BEGIN

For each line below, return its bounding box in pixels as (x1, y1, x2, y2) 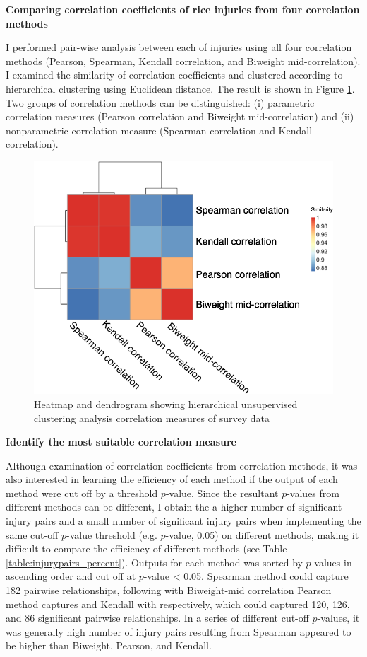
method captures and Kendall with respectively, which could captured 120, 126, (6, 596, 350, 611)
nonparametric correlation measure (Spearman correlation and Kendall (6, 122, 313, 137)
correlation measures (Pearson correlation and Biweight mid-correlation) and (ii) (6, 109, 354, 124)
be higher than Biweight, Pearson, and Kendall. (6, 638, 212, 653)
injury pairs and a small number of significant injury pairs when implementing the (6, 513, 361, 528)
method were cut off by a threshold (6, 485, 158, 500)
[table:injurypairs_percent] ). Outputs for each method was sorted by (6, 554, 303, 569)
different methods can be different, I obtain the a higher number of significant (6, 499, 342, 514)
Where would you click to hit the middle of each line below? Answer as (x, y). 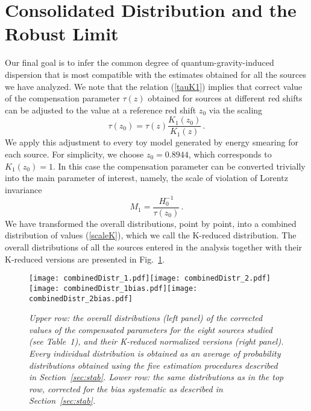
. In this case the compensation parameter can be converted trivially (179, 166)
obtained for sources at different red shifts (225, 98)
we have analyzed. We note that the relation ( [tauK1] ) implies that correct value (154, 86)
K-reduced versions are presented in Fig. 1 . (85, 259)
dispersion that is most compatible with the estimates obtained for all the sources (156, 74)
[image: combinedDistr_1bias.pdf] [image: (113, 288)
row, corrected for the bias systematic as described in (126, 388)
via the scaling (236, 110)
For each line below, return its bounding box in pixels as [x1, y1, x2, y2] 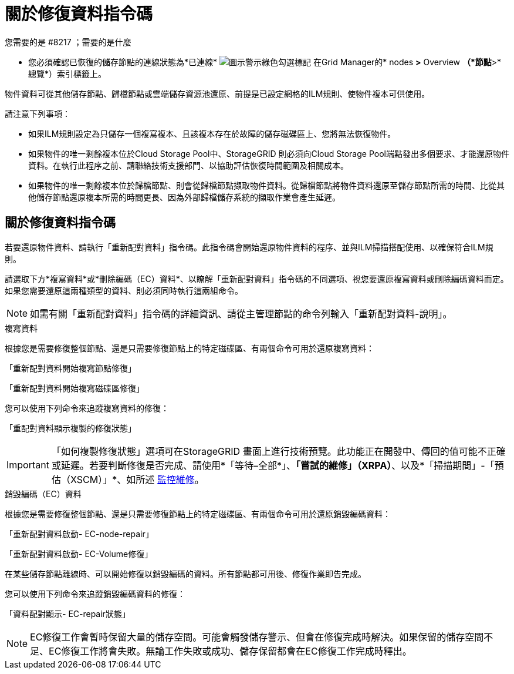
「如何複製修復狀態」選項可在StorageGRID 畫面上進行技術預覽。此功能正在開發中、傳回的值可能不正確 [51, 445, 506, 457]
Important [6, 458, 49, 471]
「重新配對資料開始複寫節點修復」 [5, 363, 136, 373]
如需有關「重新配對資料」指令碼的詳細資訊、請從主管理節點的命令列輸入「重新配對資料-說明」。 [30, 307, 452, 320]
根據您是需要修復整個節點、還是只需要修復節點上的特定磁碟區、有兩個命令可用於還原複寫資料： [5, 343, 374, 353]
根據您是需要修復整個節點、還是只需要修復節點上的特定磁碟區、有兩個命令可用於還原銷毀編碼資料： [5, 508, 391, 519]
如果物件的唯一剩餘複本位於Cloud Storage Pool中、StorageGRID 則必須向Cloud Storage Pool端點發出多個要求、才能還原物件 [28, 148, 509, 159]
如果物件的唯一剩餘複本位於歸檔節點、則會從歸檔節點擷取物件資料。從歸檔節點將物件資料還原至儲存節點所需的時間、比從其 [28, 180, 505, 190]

END
BEGIN

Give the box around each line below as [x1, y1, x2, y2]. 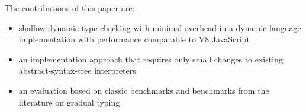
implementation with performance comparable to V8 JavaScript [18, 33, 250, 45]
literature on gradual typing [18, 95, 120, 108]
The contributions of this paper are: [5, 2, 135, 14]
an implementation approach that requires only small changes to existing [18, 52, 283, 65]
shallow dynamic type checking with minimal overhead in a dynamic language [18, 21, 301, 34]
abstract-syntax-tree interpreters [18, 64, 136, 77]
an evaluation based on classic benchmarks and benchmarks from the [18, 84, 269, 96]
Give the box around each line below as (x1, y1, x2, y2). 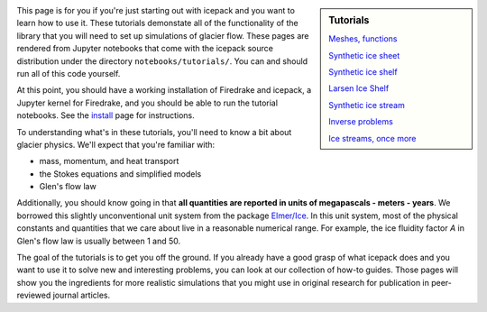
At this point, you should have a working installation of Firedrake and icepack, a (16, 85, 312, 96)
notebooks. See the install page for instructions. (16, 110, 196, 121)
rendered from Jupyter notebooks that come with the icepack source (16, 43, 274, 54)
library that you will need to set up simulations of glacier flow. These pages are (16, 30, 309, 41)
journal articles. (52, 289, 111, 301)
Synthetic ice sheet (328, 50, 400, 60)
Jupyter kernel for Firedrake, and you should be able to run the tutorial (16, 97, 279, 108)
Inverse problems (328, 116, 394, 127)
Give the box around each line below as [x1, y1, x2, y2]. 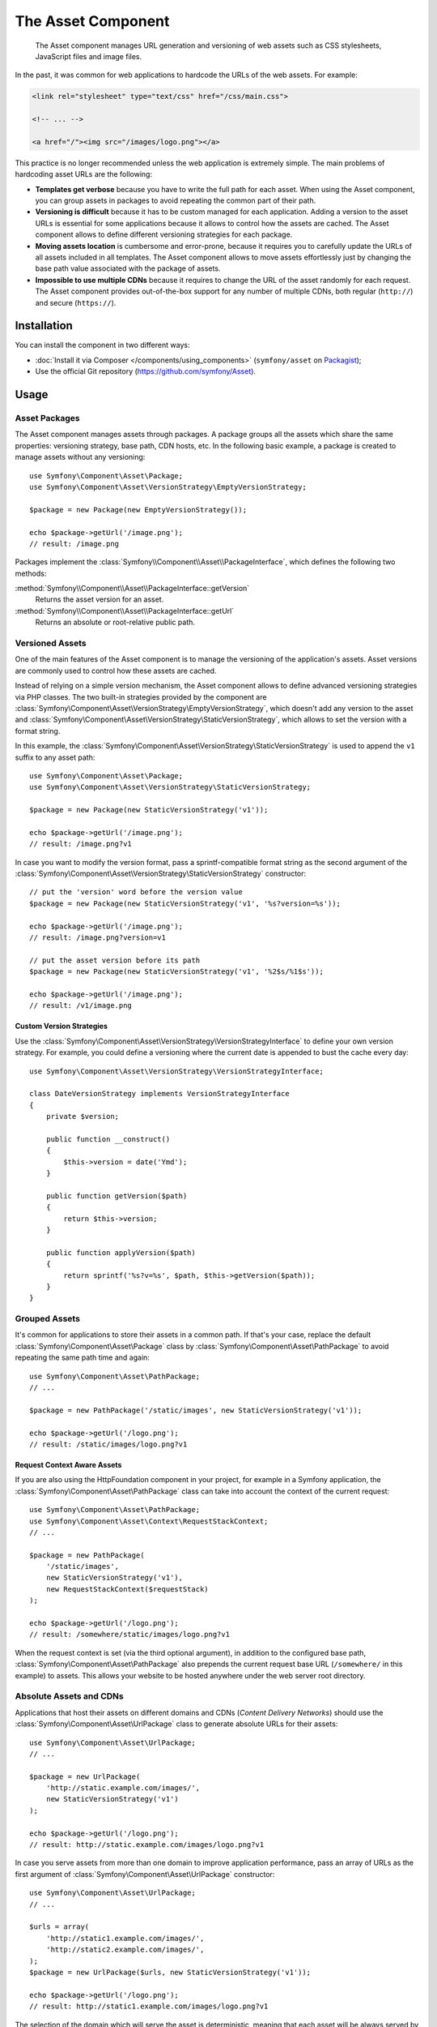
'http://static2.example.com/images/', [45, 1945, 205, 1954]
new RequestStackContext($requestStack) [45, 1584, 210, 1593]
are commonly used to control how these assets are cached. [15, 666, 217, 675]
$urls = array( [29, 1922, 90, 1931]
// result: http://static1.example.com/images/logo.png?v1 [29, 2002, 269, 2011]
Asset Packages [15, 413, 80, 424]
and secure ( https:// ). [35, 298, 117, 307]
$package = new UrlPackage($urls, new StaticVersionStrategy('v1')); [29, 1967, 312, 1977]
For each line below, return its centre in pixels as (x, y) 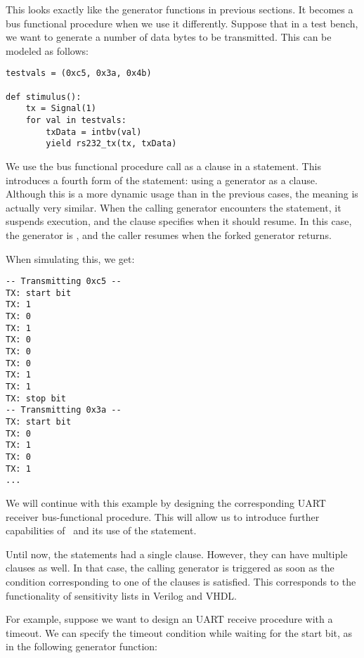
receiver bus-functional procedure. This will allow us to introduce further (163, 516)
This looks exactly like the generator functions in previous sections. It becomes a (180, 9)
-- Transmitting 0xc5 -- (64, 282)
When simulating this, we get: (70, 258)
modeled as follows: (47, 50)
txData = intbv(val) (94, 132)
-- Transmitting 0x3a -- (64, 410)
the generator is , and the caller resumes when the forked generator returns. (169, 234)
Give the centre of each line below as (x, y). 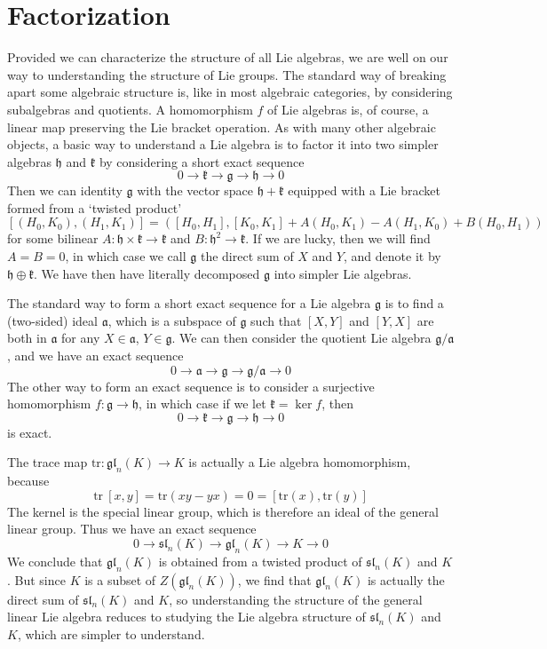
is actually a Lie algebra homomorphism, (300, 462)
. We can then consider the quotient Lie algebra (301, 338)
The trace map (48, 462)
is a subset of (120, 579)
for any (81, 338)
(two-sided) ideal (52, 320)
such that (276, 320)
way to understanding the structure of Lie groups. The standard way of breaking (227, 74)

END

### DESCRIPTION OF THE TASK
In the records above, the line with "receiver bus-functional procedure." marks the start and the line with "modeled as follows: (47, 50)" marks the end; copy that stretch exactly, both lines included, and nothing else.

### SOLUTION
receiver bus-functional procedure. This will allow us to introduce further (163, 516)
This looks exactly like the generator functions in previous sections. It becomes a (180, 9)
-- Transmitting 0xc5 -- (64, 282)
When simulating this, we get: (70, 258)
modeled as follows: (47, 50)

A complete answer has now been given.